Task item => Each record must be copied in full and unchanged; any image it holds is excluded.

Records drawn from a dataset:

· · · · ·

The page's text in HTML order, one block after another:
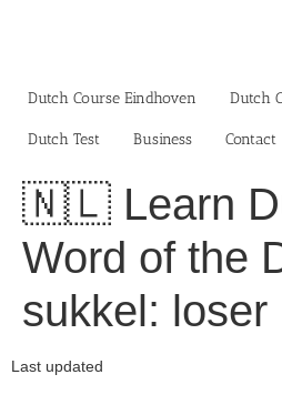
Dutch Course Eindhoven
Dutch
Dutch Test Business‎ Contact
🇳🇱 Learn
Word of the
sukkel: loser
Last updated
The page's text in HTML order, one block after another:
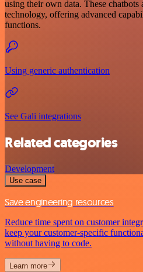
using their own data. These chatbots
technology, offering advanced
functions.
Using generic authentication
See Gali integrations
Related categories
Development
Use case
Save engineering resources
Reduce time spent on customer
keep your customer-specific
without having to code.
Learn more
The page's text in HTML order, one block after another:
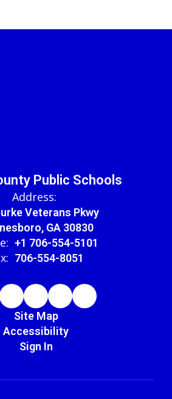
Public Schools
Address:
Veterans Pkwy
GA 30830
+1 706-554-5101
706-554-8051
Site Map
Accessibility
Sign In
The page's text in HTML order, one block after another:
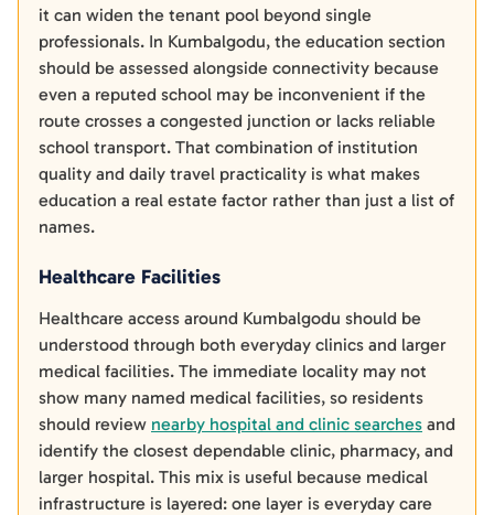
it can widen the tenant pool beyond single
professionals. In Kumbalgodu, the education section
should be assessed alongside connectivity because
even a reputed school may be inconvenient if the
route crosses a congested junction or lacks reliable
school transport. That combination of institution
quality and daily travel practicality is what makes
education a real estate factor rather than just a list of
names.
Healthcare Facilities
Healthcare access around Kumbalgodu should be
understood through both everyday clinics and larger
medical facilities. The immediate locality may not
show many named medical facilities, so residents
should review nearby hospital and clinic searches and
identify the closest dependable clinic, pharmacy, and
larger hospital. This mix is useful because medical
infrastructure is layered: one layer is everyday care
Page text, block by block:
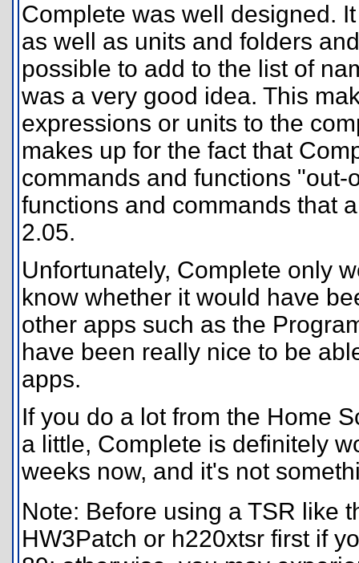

· · · · ·

Solution =>
The page's text in HTML order, one block after another:
Dutch Course Eindhoven
Dutch
Dutch Test Business‎ Contact
🇳🇱 Learn
Word of the
sukkel: loser
Last updated
The page's text in HTML order, one block after another:
using their own data. These chatbots
technology, offering advanced
functions.
Using generic authentication
See Gali integrations
Related categories
Development
Use case
Save engineering resources
Reduce time spent on customer
keep your customer-specific
without having to code.
Learn more
The page's text in HTML order, one block after another:
Public Schools
Address:
Veterans Pkwy
GA 30830
+1 706-554-5101
706-554-8051
Site Map
Accessibility
Sign In
The page's text in HTML order, one block after another:
it can widen the tenant pool beyond single
professionals. In Kumbalgodu, the education section
should be assessed alongside connectivity because
even a reputed school may be inconvenient if the
route crosses a congested junction or lacks reliable
school transport. That combination of institution
quality and daily travel practicality is what makes
education a real estate factor rather than just a list of
names.
Healthcare Facilities
Healthcare access around Kumbalgodu should be
understood through both everyday clinics and larger
medical facilities. The immediate locality may not
show many named medical facilities, so residents
should review nearby hospital and clinic searches and
identify the closest dependable clinic, pharmacy, and
larger hospital. This mix is useful because medical
infrastructure is layered: one layer is everyday care
Page text, block by block:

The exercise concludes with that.